Any time you see yourself writing:

if (some condition):
    return True
else:
    return False

you should replace it with a single line:

return (some condition)

Your function then becomes:

def isodd(number):
    return number % 2 != 0

You should be able to see how to get from there to the lambda solution that others have provided.

Answer 2

isodd = lambda number: (False, True)[number & 1]

Answer 3

And if you don't really need a function you can replace it even without a lambda. :)

(number % 2 != 0)

by itself is an expression that evaluates to True or False. Or even plainer,

bool(number % 2)

which you can simplify like so:

if number % 2:
    print "Odd!"
else:
    print "Even!"

But if that's readable or not is probably in the eye of the beholder.

Answer 4

Others already gave you replies that cover your particular case. In general, however, when you actually need an if-statement, you can use the conditional expression. For example, if you'd have to return strings "False" and "True" rather than boolean values, you could do this:

lambda num: "False" if num%2==0 else "True"

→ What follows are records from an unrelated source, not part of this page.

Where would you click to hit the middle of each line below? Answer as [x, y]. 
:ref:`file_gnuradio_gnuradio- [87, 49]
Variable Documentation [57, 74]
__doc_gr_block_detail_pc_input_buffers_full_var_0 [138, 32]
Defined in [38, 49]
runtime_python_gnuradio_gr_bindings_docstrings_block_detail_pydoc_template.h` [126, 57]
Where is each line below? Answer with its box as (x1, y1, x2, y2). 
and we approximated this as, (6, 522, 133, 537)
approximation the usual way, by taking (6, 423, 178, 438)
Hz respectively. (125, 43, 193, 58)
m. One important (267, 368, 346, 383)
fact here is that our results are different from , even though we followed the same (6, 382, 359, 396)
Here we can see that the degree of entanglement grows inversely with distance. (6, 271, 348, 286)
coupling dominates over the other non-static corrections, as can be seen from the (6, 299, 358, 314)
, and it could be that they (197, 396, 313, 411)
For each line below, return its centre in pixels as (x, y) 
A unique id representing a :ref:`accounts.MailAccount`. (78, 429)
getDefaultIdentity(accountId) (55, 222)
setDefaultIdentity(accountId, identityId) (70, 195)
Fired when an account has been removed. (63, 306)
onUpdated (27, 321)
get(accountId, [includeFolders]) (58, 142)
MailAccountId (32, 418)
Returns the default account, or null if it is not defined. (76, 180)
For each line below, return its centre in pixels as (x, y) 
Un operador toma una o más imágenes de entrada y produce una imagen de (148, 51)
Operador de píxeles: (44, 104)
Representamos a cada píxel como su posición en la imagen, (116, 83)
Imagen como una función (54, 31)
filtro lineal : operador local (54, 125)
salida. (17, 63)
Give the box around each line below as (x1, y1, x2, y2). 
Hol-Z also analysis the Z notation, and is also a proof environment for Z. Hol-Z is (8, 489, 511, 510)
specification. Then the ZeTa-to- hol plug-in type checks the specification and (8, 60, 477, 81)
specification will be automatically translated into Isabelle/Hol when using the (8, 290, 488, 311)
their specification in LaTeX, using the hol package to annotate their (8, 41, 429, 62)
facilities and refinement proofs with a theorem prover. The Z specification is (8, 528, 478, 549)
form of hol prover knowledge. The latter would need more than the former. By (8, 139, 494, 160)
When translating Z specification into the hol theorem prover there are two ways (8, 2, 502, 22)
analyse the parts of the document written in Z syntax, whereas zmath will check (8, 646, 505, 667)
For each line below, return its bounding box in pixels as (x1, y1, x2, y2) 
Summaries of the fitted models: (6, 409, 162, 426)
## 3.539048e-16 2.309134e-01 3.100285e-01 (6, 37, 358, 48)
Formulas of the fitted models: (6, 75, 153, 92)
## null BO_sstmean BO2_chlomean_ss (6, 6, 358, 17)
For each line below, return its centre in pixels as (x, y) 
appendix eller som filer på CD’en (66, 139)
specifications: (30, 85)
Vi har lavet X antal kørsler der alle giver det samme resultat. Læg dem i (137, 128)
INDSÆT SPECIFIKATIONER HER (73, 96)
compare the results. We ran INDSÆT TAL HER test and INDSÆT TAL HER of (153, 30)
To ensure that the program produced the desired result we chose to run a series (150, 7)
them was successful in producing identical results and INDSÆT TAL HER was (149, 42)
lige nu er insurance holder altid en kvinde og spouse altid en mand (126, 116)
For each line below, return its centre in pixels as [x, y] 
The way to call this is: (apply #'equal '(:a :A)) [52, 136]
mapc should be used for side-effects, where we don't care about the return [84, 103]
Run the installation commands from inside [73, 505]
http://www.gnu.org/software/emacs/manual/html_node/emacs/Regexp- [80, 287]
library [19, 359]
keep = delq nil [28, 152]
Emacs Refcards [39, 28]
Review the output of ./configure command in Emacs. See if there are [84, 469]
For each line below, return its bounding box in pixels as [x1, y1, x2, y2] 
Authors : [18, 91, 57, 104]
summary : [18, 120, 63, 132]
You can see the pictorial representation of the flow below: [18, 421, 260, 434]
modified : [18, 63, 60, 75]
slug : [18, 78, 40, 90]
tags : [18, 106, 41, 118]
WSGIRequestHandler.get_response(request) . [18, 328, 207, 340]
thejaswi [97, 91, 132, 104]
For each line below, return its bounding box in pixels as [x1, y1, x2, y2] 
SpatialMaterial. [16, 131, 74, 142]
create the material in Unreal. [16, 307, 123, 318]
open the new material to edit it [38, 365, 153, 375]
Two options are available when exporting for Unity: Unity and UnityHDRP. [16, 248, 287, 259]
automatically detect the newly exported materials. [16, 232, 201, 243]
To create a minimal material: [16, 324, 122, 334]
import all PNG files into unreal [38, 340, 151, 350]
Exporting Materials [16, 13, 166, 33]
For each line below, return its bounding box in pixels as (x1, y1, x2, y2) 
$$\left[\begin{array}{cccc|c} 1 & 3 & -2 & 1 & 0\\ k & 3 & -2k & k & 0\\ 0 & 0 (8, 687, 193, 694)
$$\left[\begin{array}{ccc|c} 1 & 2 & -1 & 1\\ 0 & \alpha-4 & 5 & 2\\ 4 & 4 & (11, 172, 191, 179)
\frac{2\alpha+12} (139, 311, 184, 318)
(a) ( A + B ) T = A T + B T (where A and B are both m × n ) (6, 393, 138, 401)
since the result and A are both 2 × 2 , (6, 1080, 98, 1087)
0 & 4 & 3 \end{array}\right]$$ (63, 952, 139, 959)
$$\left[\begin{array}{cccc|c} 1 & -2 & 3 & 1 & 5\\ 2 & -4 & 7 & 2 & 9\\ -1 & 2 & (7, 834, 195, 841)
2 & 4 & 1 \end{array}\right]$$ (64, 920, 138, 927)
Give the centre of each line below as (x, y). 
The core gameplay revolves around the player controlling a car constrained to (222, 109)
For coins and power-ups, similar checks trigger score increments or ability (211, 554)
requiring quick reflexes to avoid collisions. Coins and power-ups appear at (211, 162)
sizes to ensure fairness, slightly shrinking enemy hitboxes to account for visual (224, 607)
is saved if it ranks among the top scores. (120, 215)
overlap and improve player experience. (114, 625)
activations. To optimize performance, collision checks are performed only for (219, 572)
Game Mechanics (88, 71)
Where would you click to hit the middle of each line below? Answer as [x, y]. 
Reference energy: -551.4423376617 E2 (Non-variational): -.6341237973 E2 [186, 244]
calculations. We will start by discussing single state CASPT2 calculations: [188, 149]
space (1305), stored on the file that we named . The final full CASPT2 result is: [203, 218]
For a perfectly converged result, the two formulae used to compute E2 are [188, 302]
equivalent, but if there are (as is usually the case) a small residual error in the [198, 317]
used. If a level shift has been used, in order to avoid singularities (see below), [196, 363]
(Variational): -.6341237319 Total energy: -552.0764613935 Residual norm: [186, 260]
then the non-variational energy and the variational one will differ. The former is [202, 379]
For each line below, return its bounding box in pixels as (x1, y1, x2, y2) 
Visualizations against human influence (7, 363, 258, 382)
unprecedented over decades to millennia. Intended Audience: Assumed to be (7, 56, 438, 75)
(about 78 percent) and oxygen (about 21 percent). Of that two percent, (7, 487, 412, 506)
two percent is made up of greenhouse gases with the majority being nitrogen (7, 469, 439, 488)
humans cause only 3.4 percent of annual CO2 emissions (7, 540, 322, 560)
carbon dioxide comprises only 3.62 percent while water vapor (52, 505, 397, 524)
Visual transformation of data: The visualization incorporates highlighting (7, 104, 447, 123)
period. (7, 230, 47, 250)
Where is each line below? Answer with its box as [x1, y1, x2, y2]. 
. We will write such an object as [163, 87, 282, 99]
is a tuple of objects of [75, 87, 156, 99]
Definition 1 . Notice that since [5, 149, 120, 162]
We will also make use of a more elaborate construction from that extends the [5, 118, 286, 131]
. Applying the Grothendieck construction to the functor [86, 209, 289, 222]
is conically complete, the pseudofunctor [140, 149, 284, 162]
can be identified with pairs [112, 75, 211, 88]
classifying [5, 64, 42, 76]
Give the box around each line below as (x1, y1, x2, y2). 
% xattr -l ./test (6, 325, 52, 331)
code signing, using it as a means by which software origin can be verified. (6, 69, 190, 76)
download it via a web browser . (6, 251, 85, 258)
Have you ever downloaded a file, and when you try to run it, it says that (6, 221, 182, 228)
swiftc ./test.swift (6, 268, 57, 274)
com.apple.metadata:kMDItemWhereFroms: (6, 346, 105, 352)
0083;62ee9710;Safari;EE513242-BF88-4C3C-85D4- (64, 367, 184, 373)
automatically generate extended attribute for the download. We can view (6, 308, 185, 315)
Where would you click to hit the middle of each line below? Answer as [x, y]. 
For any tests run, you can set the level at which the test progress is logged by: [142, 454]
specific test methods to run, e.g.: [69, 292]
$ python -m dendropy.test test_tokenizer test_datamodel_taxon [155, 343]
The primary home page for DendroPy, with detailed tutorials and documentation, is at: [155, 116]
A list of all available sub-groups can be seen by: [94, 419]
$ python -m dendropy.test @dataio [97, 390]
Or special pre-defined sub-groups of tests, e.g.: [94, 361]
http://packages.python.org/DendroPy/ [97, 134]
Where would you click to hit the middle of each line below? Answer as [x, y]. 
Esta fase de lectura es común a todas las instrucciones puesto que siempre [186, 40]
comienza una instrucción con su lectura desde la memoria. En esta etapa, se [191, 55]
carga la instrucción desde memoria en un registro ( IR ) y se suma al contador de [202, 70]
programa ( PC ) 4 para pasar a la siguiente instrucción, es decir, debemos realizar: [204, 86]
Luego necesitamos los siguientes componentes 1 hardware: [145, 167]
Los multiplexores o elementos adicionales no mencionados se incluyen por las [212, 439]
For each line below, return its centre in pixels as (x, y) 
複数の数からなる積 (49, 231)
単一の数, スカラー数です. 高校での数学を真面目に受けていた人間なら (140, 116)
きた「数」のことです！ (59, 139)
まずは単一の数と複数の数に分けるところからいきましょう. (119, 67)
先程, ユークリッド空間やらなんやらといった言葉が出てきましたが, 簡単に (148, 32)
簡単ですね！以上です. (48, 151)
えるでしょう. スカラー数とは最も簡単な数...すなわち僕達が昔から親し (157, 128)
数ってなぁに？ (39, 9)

The definition of this expression in Python language reference is as follows:

The expression x if C else y first evaluates C (not x); if C is true, x is evaluated and its value is returned; otherwise, y is evaluated and its value is returned.

Answer 5

And also don't forget that you can emulate complex conditional sentences with simple short-circuit logic, taking advantage that "and" and "or" return some of their ellements (the last one evaluated)... for example, in this case, supposing you'd want to return something different than True or False

lambda x: x%2 and "Odd" or "Even"

Answer 6

Yes you can:

isodd = lambda x: x % 2 != 0

Answer 7

isodd = lambda number: number %2 != 0

Answer 8

lambda num: num % 2 != 0